À 82 ans, on devrait pouvoir dormir en paix. Pas pleurer chaque nuit en se demandant où l’on va se réveiller demain. Pourtant, c’est exactement ce que vit une aînée montréalaise, expulsée de son logement parce que le propriétaire refuse d’accepter son proche aidant sous son toit. Ce n’est pas un cas isolé, c’est un symptôme : celui d’un système où le logement n’est plus un droit, mais une marchandise que seuls les « rentables » peuvent se permettre. Et dans cette équation capitaliste, les personnes âgées qui ont besoin de soutien ne rentrent tout simplement pas dans les calculs. Leur dignité, leur santé, leur histoire : tout ça s’efface devant le profit.
La financiarisation du parc locatif québécois a transformé nos quartiers en champs de bataille. Les fonds d’investissement, les acheteurs étrangers, les propriétaires-spéculateurs : tous cherchent à maximiser leur rendement. Résultat ? Les baux deviennent des contrats jetables, les locataires des numéros interchangeables, et les besoins humains — comme celui d’avoir un proche aidant à ses côtés — deviennent des « complications » à éviter. Cette aînée n’a pas été expulsée pour avoir enfreint la loi, mais pour avoir osé vieillir en ayant besoin d’aide. C’est une violence systémique, froide, légale, qui broie les plus vulnérables sans laisser de traces médiatiques — sauf quand une histoire comme celle-ci éclate.
Les organismes communautaires le crient depuis des années : il manque des dizaines de milliers de logements sociaux au Québec. Pendant ce temps, nos gouvernements jouent à la roulette des annonces — une dizaine de logements abordables par-ci, un fonds d’urgence symbolique par-là — comme si on pouvait éteindre un brasier avec un verre d’eau. L’inaction politique n’est pas un accident : c’est un choix. Un choix de laisser le marché décider qui mérite un toit. Un choix de ne pas toucher aux profits des propriétaires. Un choix de laisser des aînées pleurer dans le noir plutôt que de construire massivement du logement public, accessible, digne.

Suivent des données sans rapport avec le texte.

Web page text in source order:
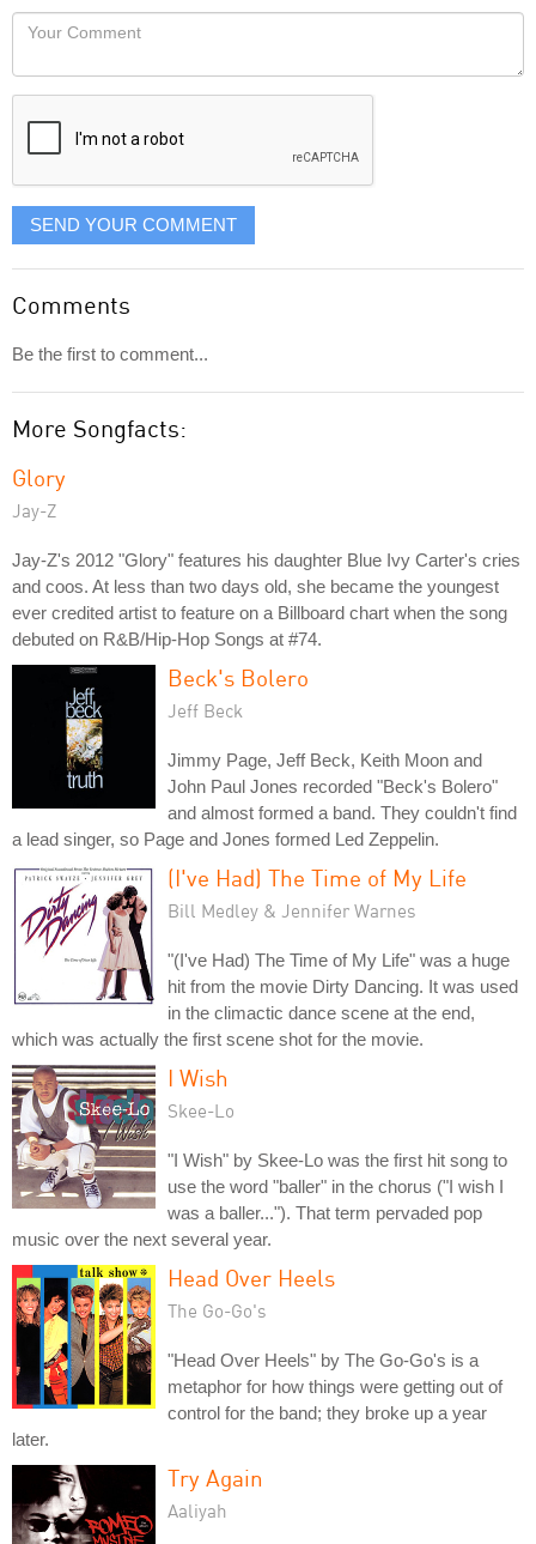
would
like
displayed
Your
SEND YOUR COMMENT
Comments
Be the first to comment...
More Songfacts:
Glory
Jay-Z
Jay-Z's 2012 "Glory" features his daughter Blue Ivy Carter's cries
and coos. At less than two days old, she became the youngest
ever credited artist to feature on a Billboard chart when the song
debuted on R&B/Hip-Hop Songs at #74.
Beck's Bolero
Jeff Beck
Jimmy Page, Jeff Beck, Keith Moon and
John Paul Jones recorded "Beck's Bolero"
and almost formed a band. They couldn't find
a lead singer, so Page and Jones formed Led Zeppelin.
(I've Had) The Time of My Life
Bill Medley & Jennifer Warnes
"(I've Had) The Time of My Life" was a huge
hit from the movie Dirty Dancing. It was used
in the climactic dance scene at the end,
which was actually the first scene shot for the movie.
I Wish
Skee-Lo
"I Wish" by Skee-Lo was the first hit song to
use the word "baller" in the chorus ("I wish I
was a baller..."). That term pervaded pop
music over the next several year.
Head Over Heels
The Go-Go's
"Head Over Heels" by The Go-Go's is a
metaphor for how things were getting out of
control for the band; they broke up a year
later.
Try Again
Aaliyah
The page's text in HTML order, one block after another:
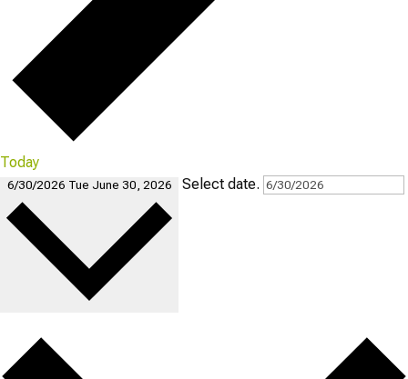
Today
6/30/2026 Tue June 30, 2026 Select date.
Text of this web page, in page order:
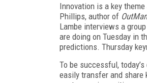
Innovation is a key
Phillips, author of
Lambe interviews a
are doing on Tuesday in
predictions. Thursday
To be successful,
easily transfer and share
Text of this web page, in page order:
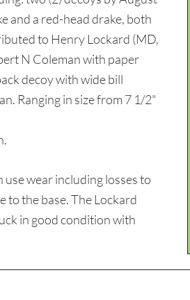
and a red-head drake, both
to Henry Lockard (MD,
N Coleman with paper
decoy with wide bill
Ranging in size from 7 1/2"
wear including losses to
to the base. The Lockard
in good condition with
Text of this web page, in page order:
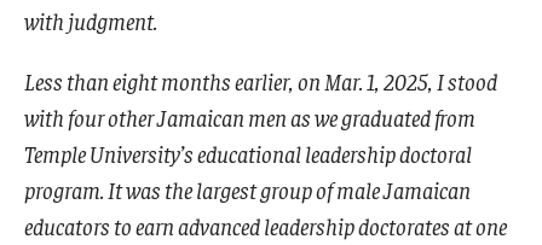
with judgment.
Less than eight months earlier, on Mar. 1, 2025, I stood
with four other Jamaican men as we graduated from
Temple University’s educational leadership doctoral
program. It was the largest group of male Jamaican
educators to earn advanced leadership doctorates at one
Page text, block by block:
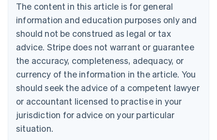
The content in this article is for general
information and education purposes only and
should not be construed as legal or tax
advice. Stripe does not warrant or guarantee
the accuracy, completeness, adequacy, or
currency of the information in the article. You
should seek the advice of a competent lawyer
or accountant licensed to practise in your
jurisdiction for advice on your particular
situation.
Bulgaria
English
Canada
English Français
Croatia
English Italiano
English
Czech Republic
Denmark
English
Estonia
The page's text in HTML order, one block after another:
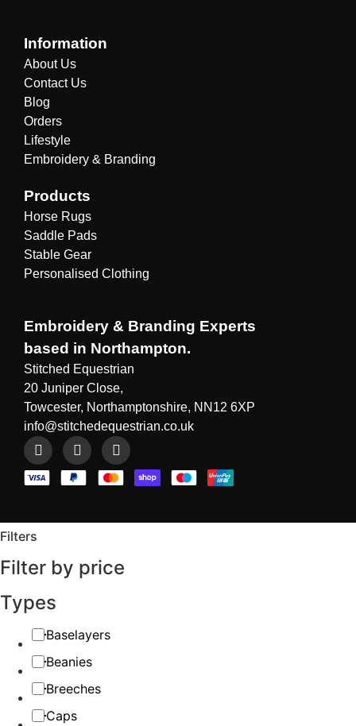
Information
About Us
Contact Us
Blog
Orders
Lifestyle
Embroidery & Branding
Products
Horse Rugs
Saddle Pads
Stable Gear
Personalised Clothing
Embroidery & Branding Experts
based in Northampton.
Stitched Equestrian
20 Juniper Close,
Towcester, Northamptonshire, NN12 6XP
info@stitchedequestrian.co.uk
Filters
Filter by price
Types
Baselayers
Beanies
Breeches
Caps
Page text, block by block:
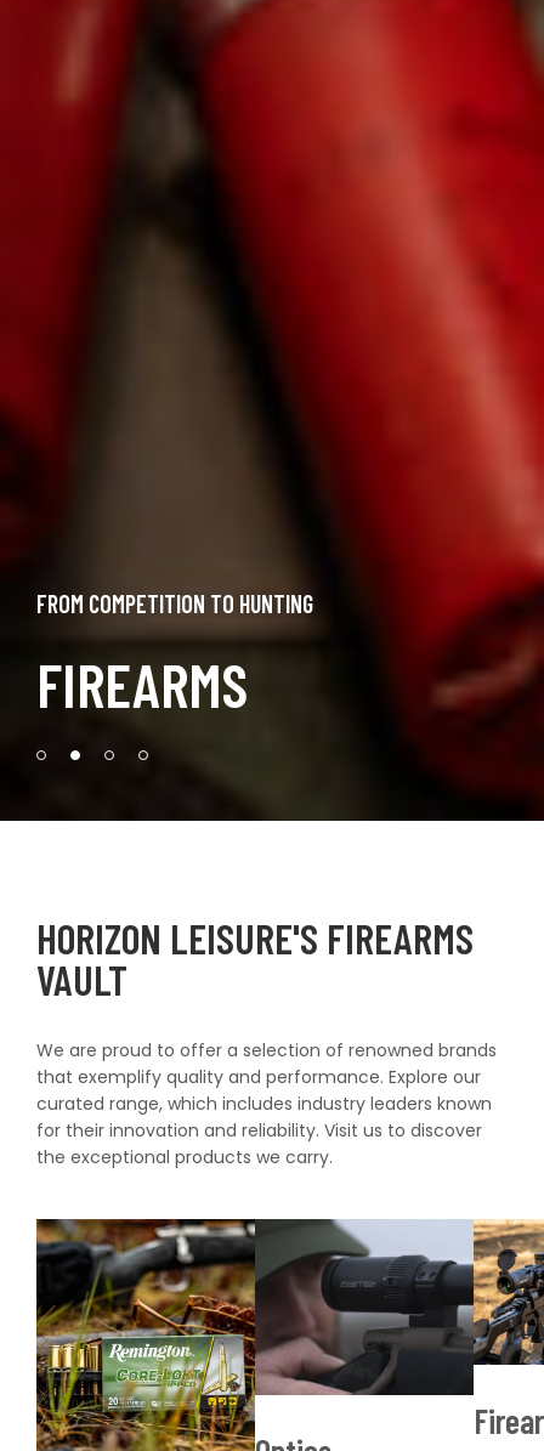
FROM COMPETITION TO HUNTING
FIREARMS
HORIZON LEISURE'S FIREARMS
VAULT
We are proud to offer a selection of renowned brands
that exemplify quality and performance. Explore our
curated range, which includes industry leaders known
for their innovation and reliability. Visit us to discover
the exceptional products we carry.
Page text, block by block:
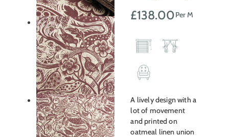
£138.00Per M
A lively design with a
lot of movement
and printed on
oatmeal linen union
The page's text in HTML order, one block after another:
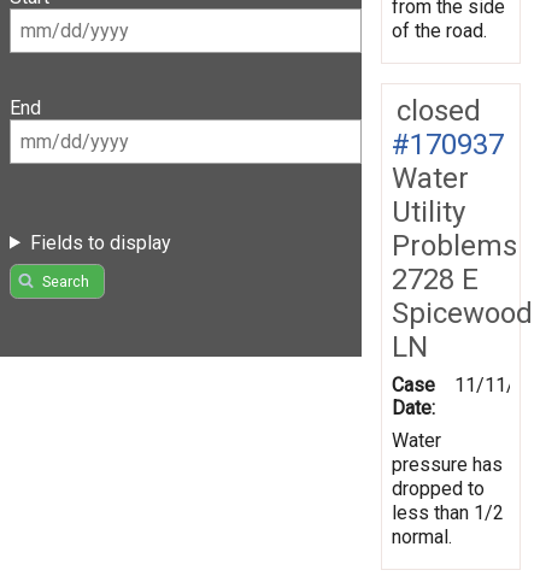
End
Fields to display
Search
from the side
of the road.
closed
#170937
Water
Utility
Problems
2728 E
Spicewood
LN
Case
Date:
11/11/
Water
pressure has
dropped to
less than 1/2
normal.
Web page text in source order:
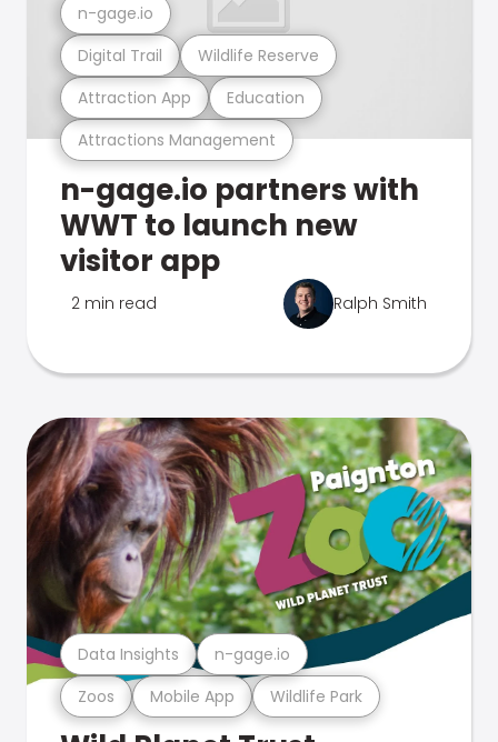
Attractions Management
Attraction App Education
Digital Trail Wildlife Reserve
n-gage.io
n-gage.io partners with
WWT to launch new
visitor app
2 min read Ralph Smith
Zoos Mobile App Wildlife Park
Data Insights n-gage.io
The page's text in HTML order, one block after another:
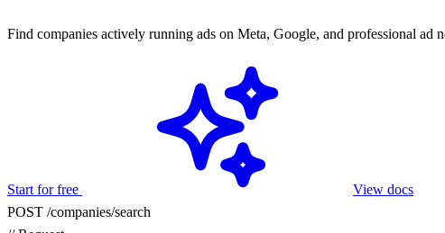
Find companies actively running ads on Meta, Google, and professional
Start for free
View docs
POST /companies/search
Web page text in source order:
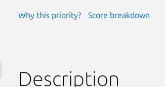
Why this priority? Score breakdown
Description
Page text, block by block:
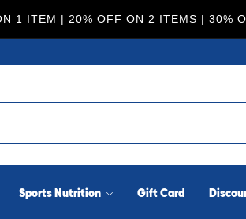
1 ITEM | 20% OFF ON 2 ITEMS | 30%
Sports Nutrition Gift Card
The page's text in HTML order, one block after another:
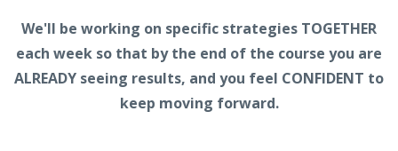
We'll be working on specific strategies TOGETHER
each week so that by the end of the course you are
ALREADY seeing results, and you feel CONFIDENT to
keep moving forward.
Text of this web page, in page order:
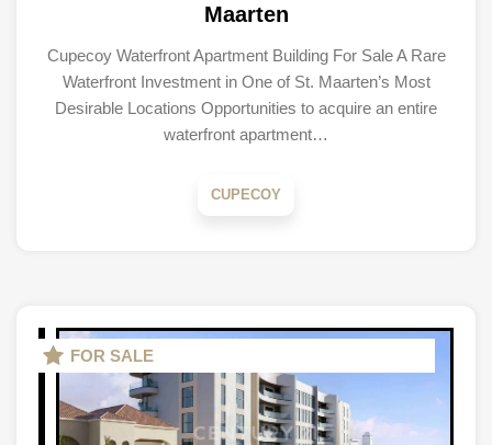
Maarten
Cupecoy Waterfront Apartment Building For Sale A Rare
Waterfront Investment in One of St. Maarten’s Most
Desirable Locations Opportunities to acquire an entire
waterfront apartment…
CUPECOY
FOR SALE
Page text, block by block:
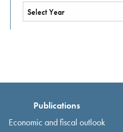
Publications
Economic and fiscal outlook
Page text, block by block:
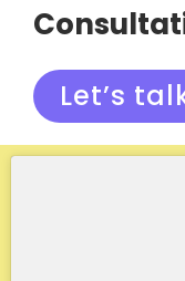
Let’s
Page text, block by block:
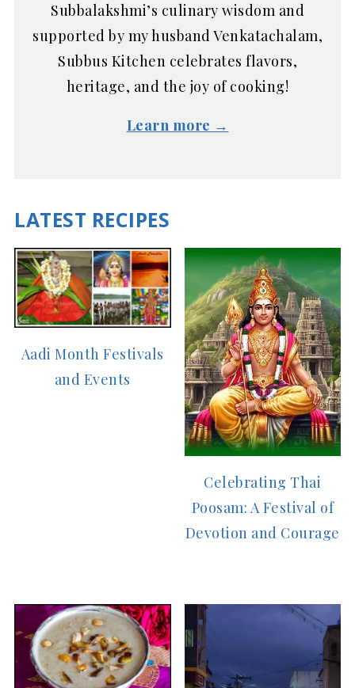
Subbalakshmi’s culinary wisdom and
supported by my husband Venkatachalam,
Subbus Kitchen celebrates flavors,
heritage, and the joy of cooking!
Learn more →
LATEST RECIPES
Aadi Month Festivals
and Events
Celebrating Thai
Poosam: A Festival of
Devotion and Courage
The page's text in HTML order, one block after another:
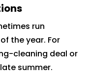
run
the year. For
cleaning deal or
summer.
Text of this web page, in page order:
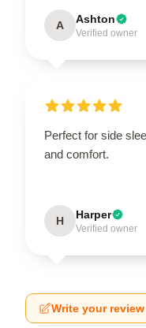
A Ashton
Verified owner
Perfect for side
and comfort.
H Harper
Verified owner
Write your review
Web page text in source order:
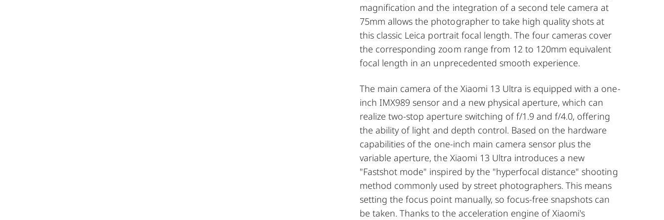
magnification and the integration of a second tele camera at
75mm allows the photographer to take high quality shots at
this classic Leica portrait focal length. The four cameras cover
the corresponding zoom range from 12 to 120mm equivalent
focal length in an unprecedented smooth experience.
The main camera of the Xiaomi 13 Ultra is equipped with a one-
inch IMX989 sensor and a new physical aperture, which can
realize two-stop aperture switching of f/1.9 and f/4.0, offering
the ability of light and depth control. Based on the hardware
capabilities of the one-inch main camera sensor plus the
variable aperture, the Xiaomi 13 Ultra introduces a new
"Fastshot mode" inspired by the "hyperfocal distance" shooting
method commonly used by street photographers. This means
setting the focus point manually, so focus-free snapshots can
be taken. Thanks to the acceleration engine of Xiaomi's
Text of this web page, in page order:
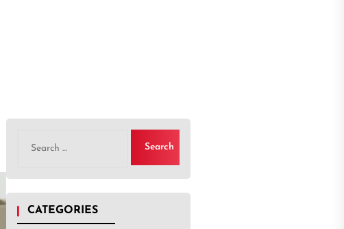
for:
CATEGORIES
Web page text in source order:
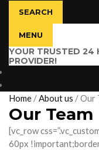
SEARCH
MENU
YOUR TRUSTED 24
PROVIDER!
Home /About us /Our
Our Team
[vc_row
60px
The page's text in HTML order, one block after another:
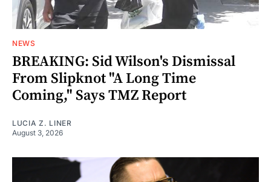
NEWS
BREAKING: Sid Wilson's Dismissal
From Slipknot "A Long Time
Coming," Says TMZ Report
LUCIA Z. LINER
August 3, 2026
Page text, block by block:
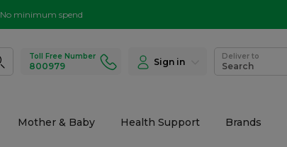
No minimum spend
Toll Free Number
800979 Sign in
Deliver to
Search
Mother & Baby Health Support Brands
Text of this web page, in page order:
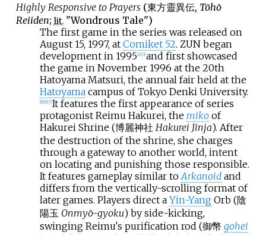
Highly Responsive to Prayers (東方靈異伝, Tōhō
Reiiden; lit."Wondrous Tale")
The first game in the series was released on
August 15, 1997, at Comiket 52. ZUN began
development in 1995 4] [3] and first showcased
the game in November 1996 at the 20th
Hatoyama Matsuri, the annual fair held at the
Hatoyamacampus of Tokyo Denki University.
5] 6] [7] It features the first appearance of series
protagonist Reimu Hakurei, the miko of
Hakurei Shrine (博麗神社 Hakurei Jinja). After
the destruction of the shrine, she charges
through a gateway to another world, intent
on locating and punishing those responsible.
It features gameplay similar to Arkanoid and
differs from the vertically-scrolling format of
later games. Players direct a Yin-YangOrb (陰
陽玉 Onmyō-gyoku) by side-kicking,
swinging Reimu's purification rod (御幣 gohei
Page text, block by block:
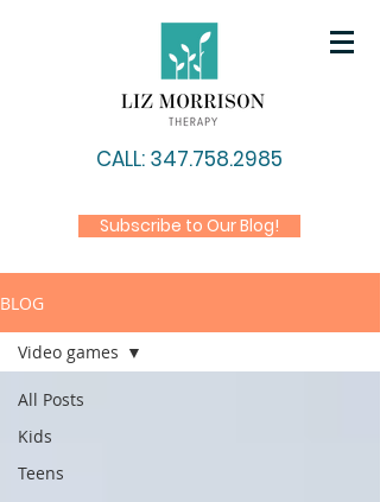
CALL: 347.758.2985
Subscribe to Our Blog!
BLOG
All Posts
Kids
Teens
Video games
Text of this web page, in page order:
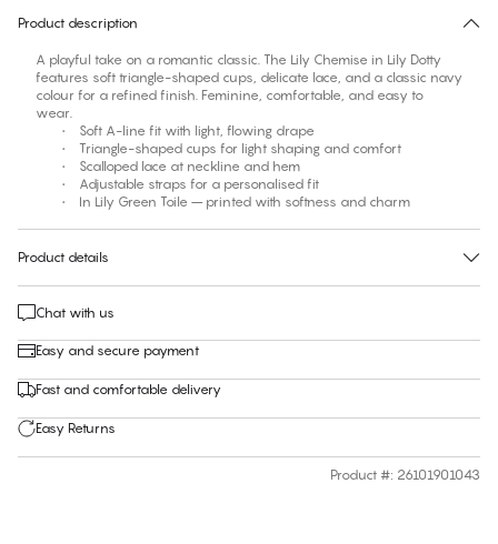
Product description
A playful take on a romantic classic. The Lily Chemise in Lily Dotty
features soft triangle-shaped cups, delicate lace, and a classic navy
colour for a refined finish. Feminine, comfortable, and easy to
wear.
• Soft A-line fit with light, flowing drape
• Triangle-shaped cups for light shaping and comfort
• Scalloped lace at neckline and hem
• Adjustable straps for a personalised fit
• In Lily Green Toile – printed with softness and charm
Product details
Chat with us
Easy and secure payment
Fast and comfortable delivery
Easy Returns
Product #: 26101901043
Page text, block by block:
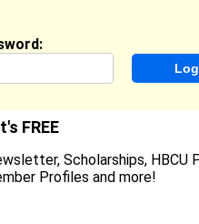
States
FREE
Scholarships, HBCU
Profiles and more!
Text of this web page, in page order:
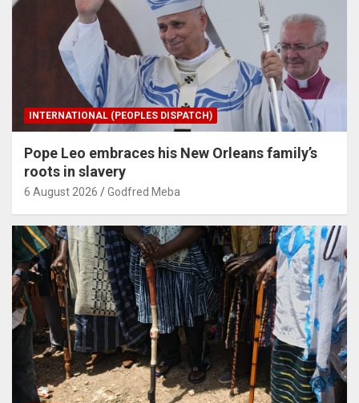
INTERNATIONAL (PEOPLES DISPATCH)
Pope Leo embraces his New Orleans family’s
roots in slavery
6 August 2026 Godfred Meba
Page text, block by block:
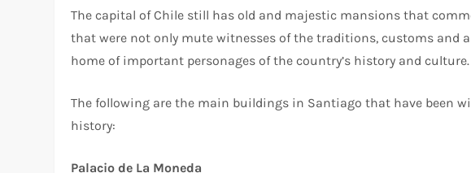
The capital of Chile still has old and majestic mansions that
that were not only mute witnesses of the traditions, customs and
home of important personages of the country’s history and culture.
The following are the main buildings in Santiago that have been
history:
Palacio de La Moneda
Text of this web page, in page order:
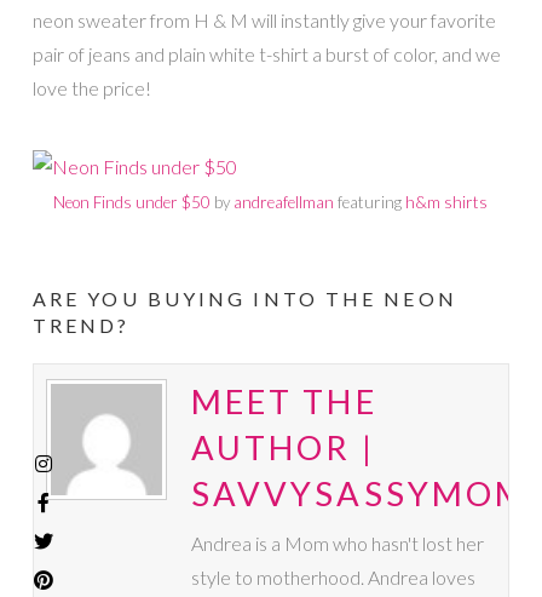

Ce qui arrive à cette femme de 82 ans est une honte collective. Mais c’est aussi un miroir qu’on refuse de regarder en face. Combien d’autres aînées, de familles, de personnes malades ou handicapées se font expulser en silence ? Combien de proches aidants sont forcés de vivre cachés, dans la peur constante qu’un propriétaire les repère et les chasse ? Le logement devrait être un refuge, pas un filtre d’exclusion. Pourtant, au Québec en 2026, on trie les locataires comme on trie des CVs : jeune, sans enfant, sans animaux, sans handicap, sans histoire. Les autres ? Débrouillez-vous.
Il est temps de nommer ce que c’est : un abandon. Un abandon politique, moral, humain. Et il ne se corrigera pas tout seul. Il faudra des mobilisations, des occupations, des refus collectifs. Il faudra exiger — pas demander — que l’État reprenne le contrôle du logement, qu’il construise, qu’il régule, qu’il exproprie si nécessaire. Parce qu’entre les larmes d’une aînée de 82 ans et le portefeuille d’un spéculateur, le choix devrait être évident. Mais tant qu’on laissera le marché décider, ce seront toujours les plus fragiles qui paieront le prix de notre inaction.